Он аккуратно положил трубку на аппарат, а его мать с улыбкой удалилась тихо в кухню приготовить чай. А когда вернулась через несколько минут с двумя чашками, над которыми вился пар, то застала Алекса уже в пальто.

— Готов идти обратно? — Он собранно кивнул, а она, не проронив ни слова, опять извлекла свое пальто. Однако Алекс мгновенно остановил ее. Ведь она провела в больнице всю истекшую ночь.

— По-моему, тебе нужен хоть небольшой отдых.

— Алекс, это не получится. — И взглянула она на него так, что возражать он больше не стал. Оба глотнули чаю и вышли на улицу ловить такси.

ГЛАВА XIV

С порога посмотрел он на Аманду, но взгляду открылся лишь узкий сверток на койке, замотанный в белые простыни и голубые одеяла. Шарлотта, стоя сбоку, не сразу смогла разглядеть ее лицо. Тогда обошла кровать, на которой лежала девочка, стала рядом с Алексом, и ей пришлось прятать свои переживания, чтобы не отразились они вовне. К ней вернулись все те чувства, что охватывали ее минувшей ночью.

Перед нею лежала худенькая девочка, на вид скорее девятилетняя, а не семнадцати лет, и лишь рост, размер рук и ног позволял хоть с вероятностью определить ее пол и возраст. Руки почти на всю длину сковал гипс, лишь ладони смотрели наружу, обнаженные и неподвижные, напоминавшие двух сидящих птичек, а лицо, в которое они всматривались, было распухшее, в лиловых и багровых пятнах синяков. Лицо окружали нежным ореолом ее волосы; глаза, приоткрывшиеся сейчас, сберегли чистую, ясную голубизну. И имели некоторое сходство с глазами Шарлотты, равно как и Алекса, но нелегко было заметить это сейчас, когда в них стояло горе и их переполняли слезы.
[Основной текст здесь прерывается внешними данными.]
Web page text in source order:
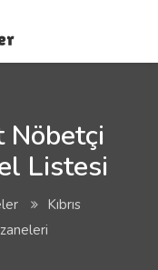
Nöbetçi
Listesi
Kıbrıs
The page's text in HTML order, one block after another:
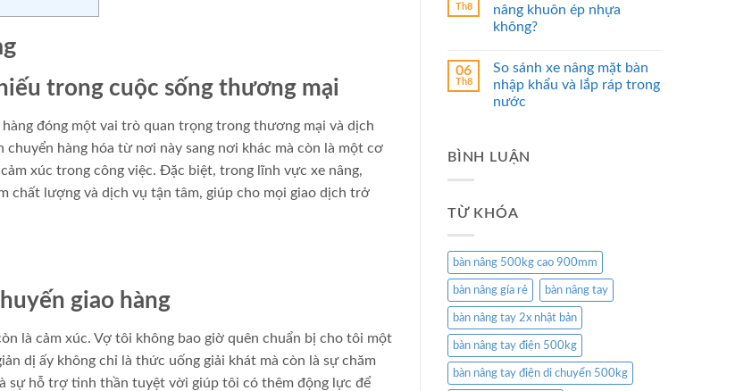
trong cuộc sống thương mại
đóng một vai trò quan trọng trong thương mại và dịch
hàng hóa từ nơi này sang nơi khác mà còn là một cơ
xúc trong công việc. Đặc biệt, trong lĩnh vực xe nâng,
chất lượng và dịch vụ tận tâm, giúp cho mọi giao dịch trở
giao hàng
là cảm xúc. Vợ tôi không bao giờ quên chuẩn bị cho tôi một
dị ấy không chỉ là thức uống giải khát mà còn là sự chăm
sự hỗ trợ tinh thần tuyệt vời giúp tôi có thêm động lực để
Th8
nâng khuôn ép nhựa
không?
06
Th8
So sánh xe nâng mặt bàn
nhập khẩu và lắp ráp trong
nước
BÌNH LUẬN
TỪ KHÓA
bàn nâng 500kg cao 900mm
bàn nâng gía rẻ bàn nâng tay
bàn nâng tay 2x nhật bản
bàn nâng tay điện 500kg
bàn nâng tay điện di chuyển 500kg
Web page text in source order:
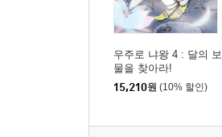
우주로 냐왕 4 : 달의 보
물을 찾아라!
15,210원 (10% 할인)
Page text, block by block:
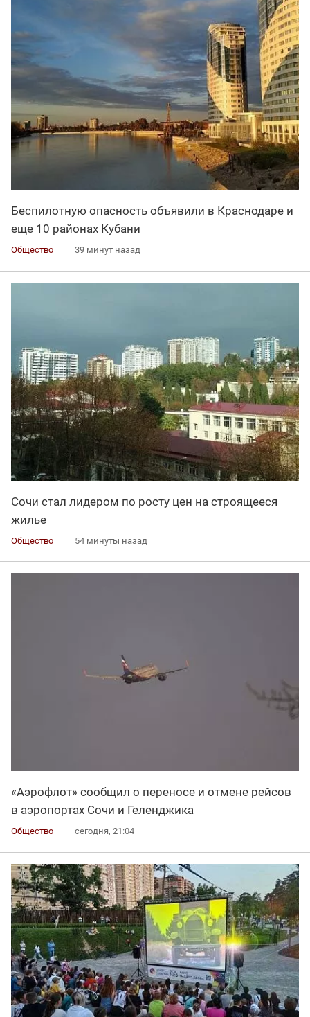
Беспилотную опасность объявили в Краснодаре и
еще 10 районах Кубани
Общество 39 минут назад
Сочи стал лидером по росту цен на строящееся
жилье
Общество 54 минуты назад
«Аэрофлот» сообщил о переносе и отмене рейсов
в аэропортах Сочи и Геленджика
Общество сегодня, 21:04
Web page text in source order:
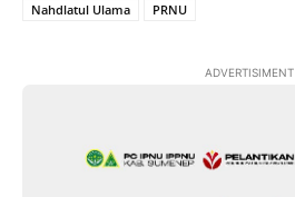
Nahdlatul Ulama
PRNU
ADVERTISIMENT
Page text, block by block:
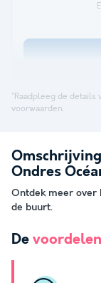
*Raadpleeg de details
voorwaarden.
Ondres
Ontdek meer over
de buurt.
De voordelen
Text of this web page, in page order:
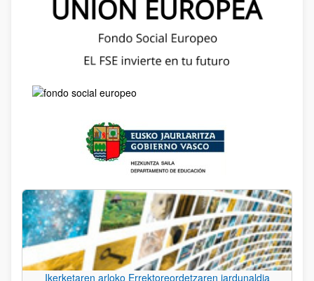
Ikerketaren arloko Errektoreordetzaren jardunaldia
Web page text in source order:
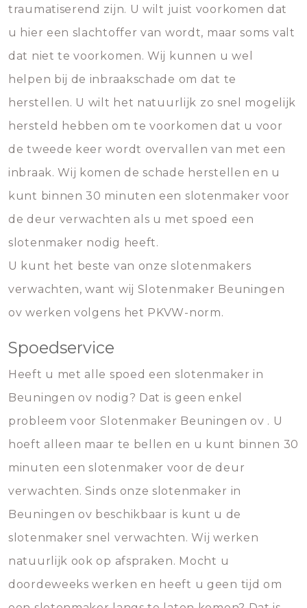
traumatiserend zijn. U wilt juist voorkomen dat
u hier een slachtoffer van wordt, maar soms valt
dat niet te voorkomen. Wij kunnen u wel
helpen bij de inbraakschade om dat te
herstellen. U wilt het natuurlijk zo snel mogelijk
hersteld hebben om te voorkomen dat u voor
de tweede keer wordt overvallen van met een
inbraak. Wij komen de schade herstellen en u
kunt binnen 30 minuten een slotenmaker voor
de deur verwachten als u met spoed een
slotenmaker nodig heeft.
U kunt het beste van onze slotenmakers
verwachten, want wij Slotenmaker Beuningen
ov werken volgens het PKVW-norm.
Spoedservice
Heeft u met alle spoed een slotenmaker in
Beuningen ov nodig? Dat is geen enkel
probleem voor Slotenmaker Beuningen ov . U
hoeft alleen maar te bellen en u kunt binnen 30
minuten een slotenmaker voor de deur
verwachten. Sinds onze slotenmaker in
Beuningen ov beschikbaar is kunt u de
slotenmaker snel verwachten. Wij werken
natuurlijk ook op afspraken. Mocht u
doordeweeks werken en heeft u geen tijd om
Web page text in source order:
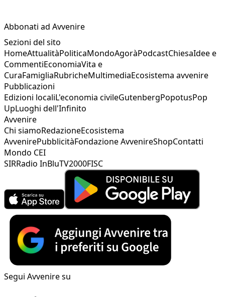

— Мэнди — шепнул он, не отваживаясь даже тронуть ее за руку, в боязни, что причинит ей боль. Она опустила голову в ответ, но ни слова не произнесла. — Я вернулся к тебе, и бабулю с собой привел. — Аманда перевела взгляд на свою бабушку, два упрямых ручейка слез сбежали на подушку, под голову. Стояла тишина, пока душераздирающим взором голубые ее глаза изучали знакомые лица, снова раздались рыдания, и тогда Алекс погладил ее ласково по макушке. Взаимопонимание соединило их без слов. Алекс просто стоял, нежно смотрел на нее, успокоительно проводя рукою по волосам девочки. Тут Аманда вновь закрыла глаза и уснула. Медсестра подала им тут же знак, Шарлотта и Алекс покинули палату, оба измученные, растревоженные. А в глазах Алекса сгущалась ярость на сестру, на Кэ. Он не позволял себе взорваться, пока не вошли они в квартиру Шарлотты, и уж тут он дал себе волю, но в гневе не находил нужных слов.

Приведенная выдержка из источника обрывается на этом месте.